A. MONTES
POLITICAL PAPIST COLUMNIST
A lecture emphasizing the differences between men and women and the ideological problems inherent in transgenderism educated students Oct. 11 in the Gentile Gallery.
Addressing a crowd of students and members of the Catholic Social Workers’ National Association conference, Patrick Lee, professor of bioethics, spoke on the issue of transgenderism and elaborated on the fact that the differences between male and female are God-given.
He argued that the concept of being a man trapped in a woman’s body, or vice versa, is “identifying the self as a purely spiritual something and thinking of the body as something extrinsic to the self. That’s a mistake. … What I am is both the body and the soul.”
Lee then asserted that a person’s physiological sex plays a large role in masculinity or femininity. He said that bodily sex begins to develop one way or the other soon after conception and, unlike other systems in the body such as the circulatory or digestive systems, is not complete in one individual — the reproductive system points to the unity possible in marriage.
In conjunction with that idea, he also mentioned how that bodily difference affects the community of marriage and gives it high significance.
“When each (person) performs the male or female part of the reproductive act, they become one single subject of a single function,” Lee said. “So, differentiation of the sexes makes possible this distinctive community.”
Playing devil’s advocate, Lee drew out a common question about one’s identity: What about gender? He differentiated between bodily sex and gender by explaining that many people perceive gender as “the feeling of one’s sexual identity.”

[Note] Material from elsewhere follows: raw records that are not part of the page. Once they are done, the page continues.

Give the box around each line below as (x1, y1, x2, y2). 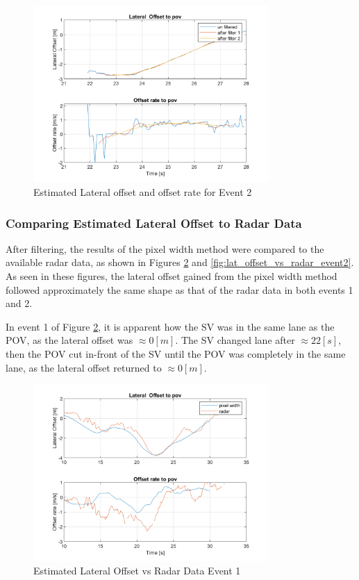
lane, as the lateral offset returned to (6, 360, 162, 374)
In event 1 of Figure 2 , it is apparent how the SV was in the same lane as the (6, 319, 335, 333)
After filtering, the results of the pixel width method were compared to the (6, 241, 324, 256)
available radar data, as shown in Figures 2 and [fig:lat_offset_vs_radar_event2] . (6, 255, 354, 270)
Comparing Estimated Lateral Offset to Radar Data (6, 214, 302, 231)
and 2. (6, 296, 33, 310)
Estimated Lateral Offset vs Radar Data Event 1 (33, 563, 241, 578)
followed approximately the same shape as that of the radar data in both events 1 (6, 282, 353, 297)

Lee said the disharmony between sex and gender is caused in part by two historical movements: the sexual revolution and radical, second-wave feminism, which both strove to eradicate the inherent meaning of marital union and the differences between the two sexes.
“We should try to get our subjective sense in line with reality,” said Lee.
Lee urged the audience to “not go out of our way to obliterate the differences” between men and women. “What the other has to contribute should be prized,” he said.
Junior Anna Gontis said, “I really enjoyed how he was able to give a very straightforward analysis of issues. I thought it was important how he said that feelings don’t make you male or female.”